Waktu itu hari Rabu, menggunakan seragam kuliah berwarna krem. Aku pulang ke kosan dengan membawa motor teman sekamarku, Herdianto M P. Jangan tanya padaku kenapa dia tidak ikut pulang waktu itu, karena aku lupa, hehe. Di kosanku, ada juga tetangga sebelah kamar yang juga teman kuliahku dan Herdi, mereka tinggal sekamar bertiga. Mereka-mereka itu adalah Yakup, Bangkit, dan Yayak.
Nah, Kamis paginya ketika mau berangkat kuliah, aku lupa menaruh kunci motor tersebut dimana. Karena takut terlambat, dan motor di kosan cuma ada dua sementara jumlah kami berlima (Aku, Herdi, Yakup, Sulthani, dan Bangkit) akhirnya kami sepakat untuk membagi boncengan masing-masing motor dua orang dan tiga orang. Motor Herdi ditinggal di kosan.
Siangnya, usai pulang kuliah kucoba mencari lagi kunci motor tersebut. Di kamarku sendiri, tak ada. Kucari juga di kamar Sulthani, Bangkit, dan Yakup, maksudku, siapa tahu aku lupa menaruh kunci tersebut sembarangan ketika menonton TV atau bermain PES disana. Namun, di kamar mereka tak ada pula. Kucari dijalan, siapa tahu kunci tersebut jatuh, tak ketemu juga. Sampai malam hari kucari, tak kunjung kutemukan. Hari Jum'at pun kami lalui dengan masalah yang sama.
Usai pulang kuliah Jum’at aku mengajak kawan-kawanku mengobrak-abrik kamar, siapa tahu benda kecil tersebut terselip di suatu tempat yang tak pernah terpikirkan sebelumnya. Herdi tak ikut karena ia sedang tidak berada di kosan. Kasur diangkat, lemari tempat menaruh TV diseret-seret. Kamar mandi pun tak luput dari razia. Namun hasilnya nihil.
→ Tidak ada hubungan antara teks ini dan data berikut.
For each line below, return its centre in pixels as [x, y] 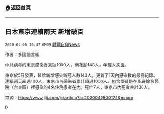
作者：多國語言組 [22, 55]
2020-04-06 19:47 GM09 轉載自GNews [42, 44]
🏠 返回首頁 [18, 7]
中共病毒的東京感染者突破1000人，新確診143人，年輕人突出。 [67, 65]
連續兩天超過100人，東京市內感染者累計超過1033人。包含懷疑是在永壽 [76, 81]
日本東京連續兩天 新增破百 [44, 32]
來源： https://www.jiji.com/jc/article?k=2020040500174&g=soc [69, 98]
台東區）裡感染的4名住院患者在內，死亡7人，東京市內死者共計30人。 [83, 87]
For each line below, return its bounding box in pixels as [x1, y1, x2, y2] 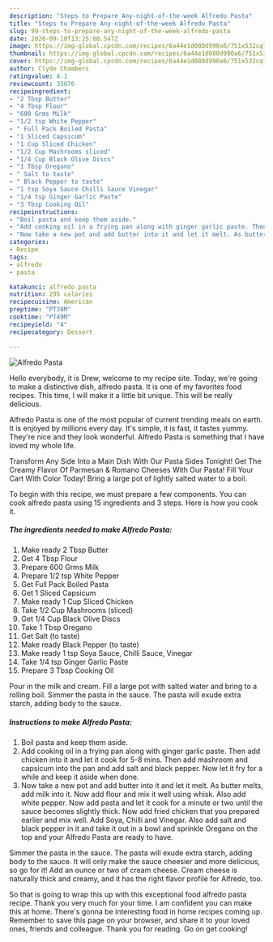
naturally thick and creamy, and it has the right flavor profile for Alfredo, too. [9, 874, 263, 884]
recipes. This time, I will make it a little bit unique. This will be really [9, 390, 233, 400]
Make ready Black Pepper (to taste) [20, 640, 140, 649]
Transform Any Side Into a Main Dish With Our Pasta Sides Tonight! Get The [9, 456, 262, 466]
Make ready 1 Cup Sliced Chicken [20, 597, 134, 606]
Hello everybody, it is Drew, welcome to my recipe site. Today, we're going [9, 373, 258, 383]
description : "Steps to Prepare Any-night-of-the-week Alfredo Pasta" [9, 11, 253, 20]
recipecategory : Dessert [9, 328, 93, 336]
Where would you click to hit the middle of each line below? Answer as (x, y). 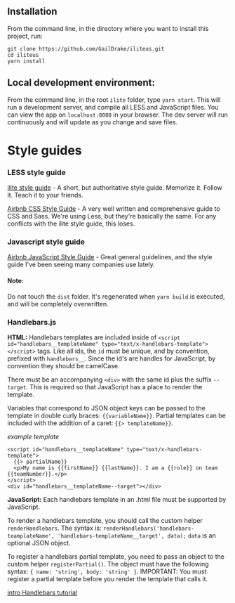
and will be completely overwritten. (58, 304)
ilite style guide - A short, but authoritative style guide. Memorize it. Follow (115, 188)
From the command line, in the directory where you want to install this (108, 28)
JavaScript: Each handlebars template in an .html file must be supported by (117, 499)
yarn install (26, 61)
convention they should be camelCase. (64, 365)
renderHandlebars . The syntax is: (54, 528)
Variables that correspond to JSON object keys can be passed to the (106, 408)
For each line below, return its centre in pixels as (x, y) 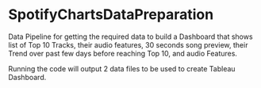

Yakup frustasi, daripada repot-repot dia menyarankan agar aku memanggil ahli kunci saja.
Aku turuti saran itu, Jum'at sore aku berangkat ke Tukad Pakerisan bersama Bangkit untuk menjemput ahli kunci. Kepadaku, Sulthani alias Yayak bilang bahwa sebaiknya kunci kamar kosan digandakan juga. Segera kutangkap maksud itu, bahwa maksud Yayak yang sebenarnya adalah berjaga-jaga siapa tahu tak ada angin tak ada hujan, penyakit lupaku ini menular dari kunci motor ke kunci kamar. Sekedar informasi, kawanku yang satu ini memang pandai sekali menjaga hati orang lain agar tidak tersinggung. :D
Masalah yang dua hari tak kunjung terselesaikan oleh kami berempat, Mahasiswa Sekolah Tinggi Akuntansi Negara, ternyata lenyap seketika di tangan ajaib si ahli kunci hanya dalam waktu kurang dari sepuluh menit. Perbandingan yang menyedihkan.
Kepada kami, ahli kunci memasang tarif 30.000,- untuk satu kunci motor karena hilang. Dan Rp 10.000,- untuk tarif menggandakan kunci kamar. Kawanku bertiga yang baik hati, menyumbangkan masing-masing 10.000,- buatku. Namun, karena aku tak mau merepotkan mereka dan mereka tak mau pula kukembalikan uangnya, maka aku punya ide agar uang 30.000 itu dibelikan Mie Ayam saja. Kita makan bersama.
Keadaan seperti ini Kawan, kalau tidak salah sering disebut dengan “simbiosis parasitisme” hehe.
Senin pagi, aku mengangkat seragam kremku yang kemarin telah kucuci untuk disetrika, karena seragam krem dipakai setiap Senin dan Rabu. Ketika menyetrika bagian saku celana, aku menemukan sebuah keanehan. Ada suatu benda kecil yang terselip di dalamnya. Setelah kurogoh, aku kaget setengah mati. Kunci Motor Herdi yang selama ini menghilang.